Location
- Country: Canada
- Province: British Columbia

Physical characteristics
- Source: Sooke Lake
- • coordinates: 48°33′20.1″N 123°41′49.2″W﻿ / ﻿48.555583°N 123.697000°W
- Mouth: Sooke Harbour
- • location: Sooke

= Sooke River =

River on Vancouver Island, Canada

The Sooke River is a river in British Columbia, Canada, located on the south tip of Vancouver Island, west of Victoria. The river is known for its naturally occurring potholes, which are popular spots for swimming and are one of the main attraction of both Sooke Potholes Provincial Park and Regional Park. It is the second largest river in southern Vancouver Island.

== Etymology ==
The name of the river comes from the name of the indigenous inhabitants of the area, the T'Sou-ke Nation. Their name is said to come from the presence of Stickleback fish that were found at the mouth of the Sooke River. This is also the origin for the names of the town of Sooke as well as Sooke Harbour.

== Course ==
The source of the river begins at Sooke Lake.
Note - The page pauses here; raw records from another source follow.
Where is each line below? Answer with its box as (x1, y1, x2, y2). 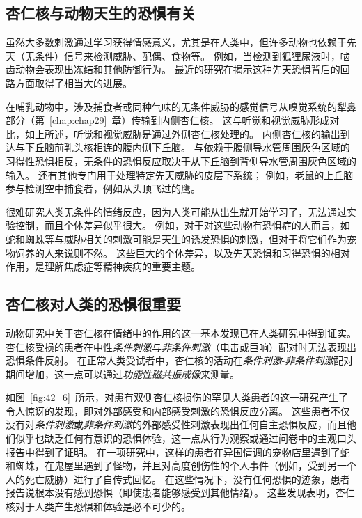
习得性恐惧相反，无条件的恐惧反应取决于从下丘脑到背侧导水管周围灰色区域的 (6, 153, 356, 168)
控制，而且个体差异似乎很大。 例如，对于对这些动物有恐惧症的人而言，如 (15, 218, 350, 233)
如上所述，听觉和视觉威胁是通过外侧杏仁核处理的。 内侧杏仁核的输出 (24, 126, 340, 141)
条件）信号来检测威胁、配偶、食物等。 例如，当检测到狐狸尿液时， (34, 48, 340, 63)
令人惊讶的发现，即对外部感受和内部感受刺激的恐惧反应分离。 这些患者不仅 (6, 403, 350, 418)
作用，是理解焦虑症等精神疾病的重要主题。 (6, 259, 200, 274)
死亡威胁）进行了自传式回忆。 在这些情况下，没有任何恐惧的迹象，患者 (24, 471, 350, 486)
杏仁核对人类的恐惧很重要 (6, 293, 181, 315)
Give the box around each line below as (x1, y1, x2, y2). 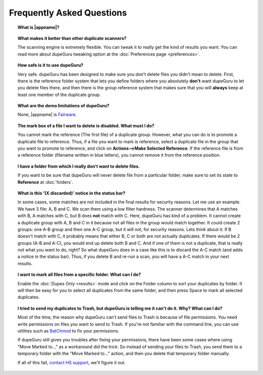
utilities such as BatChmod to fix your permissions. (18, 328, 119, 334)
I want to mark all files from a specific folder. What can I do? (18, 272, 141, 277)
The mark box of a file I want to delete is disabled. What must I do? (18, 122, 154, 129)
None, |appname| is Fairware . (18, 112, 77, 118)
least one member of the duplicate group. (18, 92, 101, 98)
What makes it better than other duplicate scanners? (18, 35, 127, 41)
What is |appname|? (18, 24, 59, 30)
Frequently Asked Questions (9, 7, 127, 18)
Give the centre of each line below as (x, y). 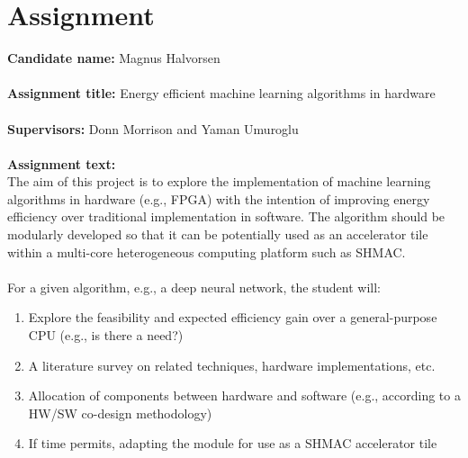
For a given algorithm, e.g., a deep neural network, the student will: (194, 287)
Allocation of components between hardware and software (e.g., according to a (244, 395)
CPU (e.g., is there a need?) (106, 335)
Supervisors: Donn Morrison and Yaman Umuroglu (153, 128)
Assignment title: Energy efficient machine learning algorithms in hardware (221, 93)
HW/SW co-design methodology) (120, 413)
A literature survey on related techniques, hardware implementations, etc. (232, 365)
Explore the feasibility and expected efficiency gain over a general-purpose (233, 317)
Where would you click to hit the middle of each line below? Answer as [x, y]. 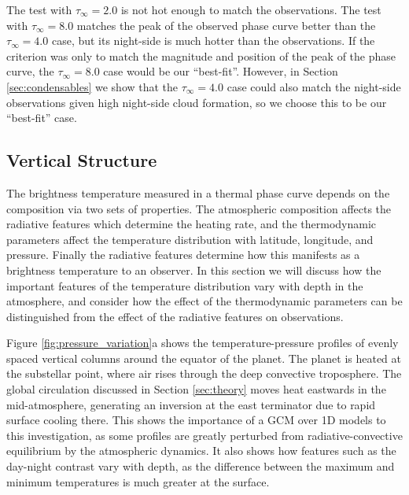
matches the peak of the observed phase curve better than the [226, 25]
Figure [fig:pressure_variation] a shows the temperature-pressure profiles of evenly [203, 343]
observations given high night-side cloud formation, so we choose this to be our [197, 102]
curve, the [30, 71]
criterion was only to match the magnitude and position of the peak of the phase [201, 55]
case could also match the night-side [314, 86]
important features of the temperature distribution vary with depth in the [185, 285]
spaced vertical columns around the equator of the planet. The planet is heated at [204, 358]
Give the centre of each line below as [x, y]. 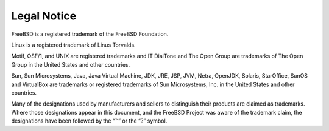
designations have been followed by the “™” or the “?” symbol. [89, 121]
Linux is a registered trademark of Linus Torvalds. [74, 45]
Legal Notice [44, 16]
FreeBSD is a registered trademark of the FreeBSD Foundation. [90, 34]
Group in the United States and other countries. [71, 64]
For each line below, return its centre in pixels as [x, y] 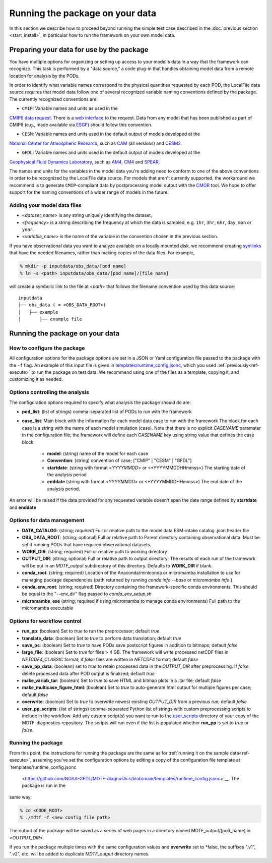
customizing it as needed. [36, 379]
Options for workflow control [45, 621]
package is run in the [44, 786]
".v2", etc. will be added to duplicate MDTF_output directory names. [79, 854]
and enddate [23, 507]
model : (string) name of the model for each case [98, 453]
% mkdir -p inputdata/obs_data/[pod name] [73, 266]
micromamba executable [48, 608]

In 1915, the Sooke Lake Reservoir was constructed at the outlet of the lake, diverting a portion of water from the Sooke River to the Sooke Flowline for the purpose of providing drinking water to Greater Victoria. The Sooke Flowline has been succeeded by the opening of the Kapoor Tunnel.

From the reservoir, the river flows southwards, snaking its way through the valleys of the Sooke Hills. Approximately 2km south of the lake, the Sooke River runs through Kapoor Regional Park. Leechtown, an abandoned 19th century gold mining town, is near the park, where the Sooke river meets the Leech river.

The river continues south as it reaches the Sooke potholes; a collection of rock pools that dot the Sooke riverbed. These naturally occurring pools were created during the last ice age, as large boulders were lodged within the canyon and were swirled around by the rushing river, slowly carving out the potholes that exist today. When the river level drops in the summer, these natural pools become a popular swimming spot for locals. This part of the river is flanked on its east side by Sooke Potholes Regional Park. Further down, the park is flanked on both sides by Sooke Potholes Provincial Park, although the river itself is not part of the provincial park.

Further south, the river exits the Sooke Hills and runs through the town of Sooke. Here it passes along side many local parks, such as Sunriver Nature Trail Park and Sooke River Park. Finally, the river passes under a bridge carrying the West Coast (Sooke) Highway, before emptying into Sooke Harbour.

The abandoned Canadian Northern Pacific Railway runs along side much of the east side of the Sooke River, from the town of Sooke to Leechtown. The old rail right-of-way has since been converted to become part of the multi-use Galloping Goose Trail.

== Wildlife ==

The Sooke River is an important river for both Chinook Salmon and Coho Salmon, who use the river as a spawning site every fall.